── Supplied data
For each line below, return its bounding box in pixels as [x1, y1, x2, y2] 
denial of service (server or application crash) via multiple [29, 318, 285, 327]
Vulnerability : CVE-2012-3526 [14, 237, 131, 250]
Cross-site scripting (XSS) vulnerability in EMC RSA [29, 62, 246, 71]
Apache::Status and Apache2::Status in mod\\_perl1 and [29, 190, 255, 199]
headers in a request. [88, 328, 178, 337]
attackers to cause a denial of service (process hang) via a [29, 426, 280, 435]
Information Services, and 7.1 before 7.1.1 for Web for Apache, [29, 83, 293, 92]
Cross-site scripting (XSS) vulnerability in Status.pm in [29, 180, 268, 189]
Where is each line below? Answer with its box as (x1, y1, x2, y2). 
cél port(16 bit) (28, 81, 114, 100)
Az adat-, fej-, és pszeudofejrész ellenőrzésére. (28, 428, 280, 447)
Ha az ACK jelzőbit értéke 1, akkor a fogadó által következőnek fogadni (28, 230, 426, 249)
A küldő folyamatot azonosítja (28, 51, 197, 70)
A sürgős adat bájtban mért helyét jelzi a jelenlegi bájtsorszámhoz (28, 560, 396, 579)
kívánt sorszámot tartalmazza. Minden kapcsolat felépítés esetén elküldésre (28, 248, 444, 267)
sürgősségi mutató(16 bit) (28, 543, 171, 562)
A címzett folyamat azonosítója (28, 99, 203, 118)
────
── Supplied data
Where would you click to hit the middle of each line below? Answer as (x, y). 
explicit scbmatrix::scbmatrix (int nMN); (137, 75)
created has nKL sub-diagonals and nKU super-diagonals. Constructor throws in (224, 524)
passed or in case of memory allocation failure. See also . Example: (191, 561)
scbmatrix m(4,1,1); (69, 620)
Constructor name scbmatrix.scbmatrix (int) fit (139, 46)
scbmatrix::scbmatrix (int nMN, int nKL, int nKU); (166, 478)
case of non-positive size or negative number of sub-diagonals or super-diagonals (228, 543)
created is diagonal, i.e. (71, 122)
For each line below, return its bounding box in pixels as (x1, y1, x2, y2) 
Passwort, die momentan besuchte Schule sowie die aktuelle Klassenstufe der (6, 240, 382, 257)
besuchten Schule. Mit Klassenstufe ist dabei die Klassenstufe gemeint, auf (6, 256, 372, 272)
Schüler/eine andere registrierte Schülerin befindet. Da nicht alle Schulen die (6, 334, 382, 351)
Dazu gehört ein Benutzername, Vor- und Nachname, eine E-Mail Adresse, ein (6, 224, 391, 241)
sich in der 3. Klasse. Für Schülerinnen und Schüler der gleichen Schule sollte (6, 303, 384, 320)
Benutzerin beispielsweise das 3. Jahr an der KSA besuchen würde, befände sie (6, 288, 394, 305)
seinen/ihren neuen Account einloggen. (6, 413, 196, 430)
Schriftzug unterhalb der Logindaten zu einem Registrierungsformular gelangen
────
── Supplied data
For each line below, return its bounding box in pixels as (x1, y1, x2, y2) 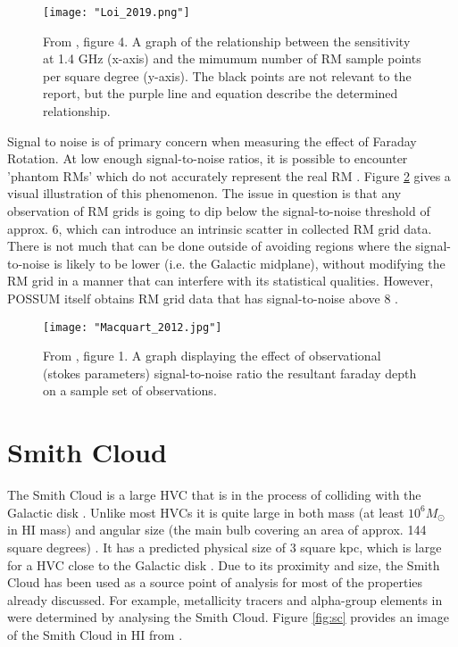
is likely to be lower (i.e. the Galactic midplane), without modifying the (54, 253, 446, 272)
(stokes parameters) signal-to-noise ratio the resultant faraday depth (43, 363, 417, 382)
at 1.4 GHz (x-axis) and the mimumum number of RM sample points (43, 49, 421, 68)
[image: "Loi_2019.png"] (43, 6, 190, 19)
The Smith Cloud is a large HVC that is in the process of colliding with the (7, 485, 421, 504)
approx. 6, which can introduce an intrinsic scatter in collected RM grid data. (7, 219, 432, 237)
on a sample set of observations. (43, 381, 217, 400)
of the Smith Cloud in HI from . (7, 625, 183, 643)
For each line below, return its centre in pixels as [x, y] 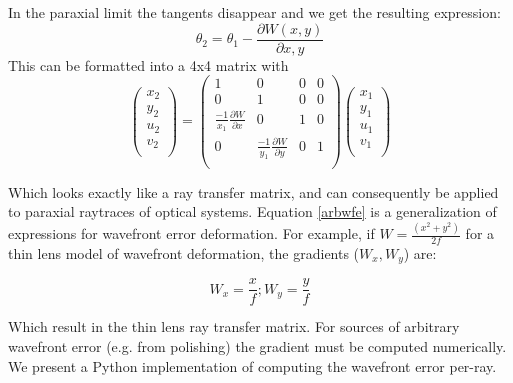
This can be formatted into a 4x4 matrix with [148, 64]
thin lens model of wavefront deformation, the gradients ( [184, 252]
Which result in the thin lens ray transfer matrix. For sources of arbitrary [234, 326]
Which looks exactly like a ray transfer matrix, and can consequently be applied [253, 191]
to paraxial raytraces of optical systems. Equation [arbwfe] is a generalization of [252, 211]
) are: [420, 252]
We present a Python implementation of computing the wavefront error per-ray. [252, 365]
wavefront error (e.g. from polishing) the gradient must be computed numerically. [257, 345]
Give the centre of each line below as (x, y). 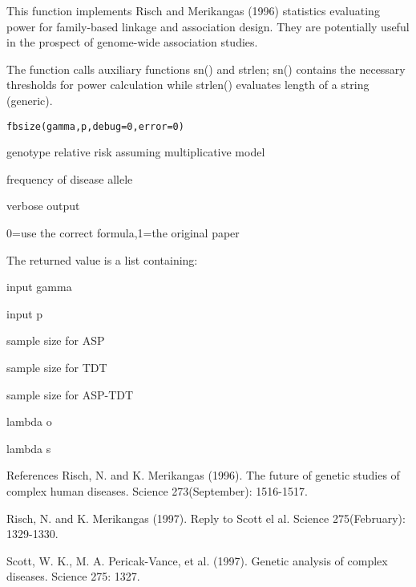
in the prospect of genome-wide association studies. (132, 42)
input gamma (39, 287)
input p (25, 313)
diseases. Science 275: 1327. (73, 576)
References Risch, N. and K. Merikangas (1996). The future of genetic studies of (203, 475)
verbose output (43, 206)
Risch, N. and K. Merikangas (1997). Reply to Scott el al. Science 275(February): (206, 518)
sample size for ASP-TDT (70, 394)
────
● **What to do**
If a line above holds the string "Where", copy it out.

● **Your solution**
Where is each line below? Answer with its box as (x1, y1, x2, y2). 
Where would you click to hit the middle of each line below? Answer as (x, y). 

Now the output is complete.